Cary and the commenters are playing into a form of homophobia - if you hang with gay guys you must be gay too! That's schoolyard level social policing. And the opposite is more likely to be true.

Monday, March 27, 2006 11:19 AM

Weird

The letter's not weird -- I can't count how many full-of-themselves straight men I've known who are exactly like this guy -- but the answer and too many of the posts about the letter are outright bizarre.

Gay men telling straight people not to go to places where gay men are? Yeah, there's a blow for equality and civility. Gay men writing in the most vulgar and immature ways possible to, essentially, "accuse" this guy of being gay? Definitely the image we all want out there. Not only are we childish and sex-obsessed, but being gay is something we'll use to make fun of you. How progressive.

To these posters, I suggest getting past wishing it was you that the couple sent a drink to and hit on and getting out and meeting some people who actually spend some time outside of your local gay ghetto. This guy is a classic straight male egomaniac, down to accessorizing himself with a woman who can and will never measure up to his beauty. Regardless of her appearance, this woman can't have an abundance of self-esteem (else why is she with this jerk?), so perhaps she feels that a handsome man who only emotionally mistreats her is the best she can ever do. He gets to put her down and be worshipped by others -- what more could any straight male egomaniac ask?

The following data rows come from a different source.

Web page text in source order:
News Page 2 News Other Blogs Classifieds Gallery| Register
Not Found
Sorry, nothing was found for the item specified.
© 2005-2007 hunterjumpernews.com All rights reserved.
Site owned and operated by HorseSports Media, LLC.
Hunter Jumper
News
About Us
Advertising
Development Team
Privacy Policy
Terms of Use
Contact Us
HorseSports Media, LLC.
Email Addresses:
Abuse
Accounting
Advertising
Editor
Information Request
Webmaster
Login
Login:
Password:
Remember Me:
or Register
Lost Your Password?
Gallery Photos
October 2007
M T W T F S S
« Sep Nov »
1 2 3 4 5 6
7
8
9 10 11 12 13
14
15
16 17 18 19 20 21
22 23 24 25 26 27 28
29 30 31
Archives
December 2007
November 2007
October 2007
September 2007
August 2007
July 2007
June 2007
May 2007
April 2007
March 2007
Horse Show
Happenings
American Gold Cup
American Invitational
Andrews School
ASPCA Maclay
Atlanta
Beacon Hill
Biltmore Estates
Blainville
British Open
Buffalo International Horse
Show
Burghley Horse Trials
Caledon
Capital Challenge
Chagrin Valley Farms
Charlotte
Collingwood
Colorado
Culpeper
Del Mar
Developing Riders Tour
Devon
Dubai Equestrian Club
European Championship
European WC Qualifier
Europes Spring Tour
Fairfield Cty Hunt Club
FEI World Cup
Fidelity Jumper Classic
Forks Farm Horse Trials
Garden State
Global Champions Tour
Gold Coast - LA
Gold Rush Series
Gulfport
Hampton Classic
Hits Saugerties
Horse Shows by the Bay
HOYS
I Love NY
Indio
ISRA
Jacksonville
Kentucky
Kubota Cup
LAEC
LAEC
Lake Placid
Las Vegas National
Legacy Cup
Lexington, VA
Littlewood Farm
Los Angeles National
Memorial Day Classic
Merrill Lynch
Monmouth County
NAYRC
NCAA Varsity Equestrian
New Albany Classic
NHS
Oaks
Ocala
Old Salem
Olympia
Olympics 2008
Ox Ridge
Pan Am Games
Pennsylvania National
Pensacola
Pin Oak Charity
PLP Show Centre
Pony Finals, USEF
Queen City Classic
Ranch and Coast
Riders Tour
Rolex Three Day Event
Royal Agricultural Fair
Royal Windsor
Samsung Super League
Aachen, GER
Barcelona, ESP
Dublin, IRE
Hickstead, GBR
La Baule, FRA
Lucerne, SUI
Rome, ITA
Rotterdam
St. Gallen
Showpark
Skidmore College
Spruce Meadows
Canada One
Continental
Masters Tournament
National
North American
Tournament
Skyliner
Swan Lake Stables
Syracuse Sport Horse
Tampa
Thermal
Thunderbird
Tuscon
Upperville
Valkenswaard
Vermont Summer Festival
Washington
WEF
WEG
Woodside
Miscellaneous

Any guy this into himself and needing this level of attention who was actually gay wouldn't waste his time pretending, even to himself, that he were heterosexual. A man can always get more attention from other men than from women, so lying to himself or others about his sexual orientation would just stand in the way of getting what he seems to desire most: lots and lots and lots of attention. The fact that he isn't gay is obvious by the fact that he's with a woman he cares nothing about. That's classic dysfunctional straight male behavior. Dysfunctional gay men, on the other hand, take tend to take their insecurities out on other men, as evidenced by too many of the posts here.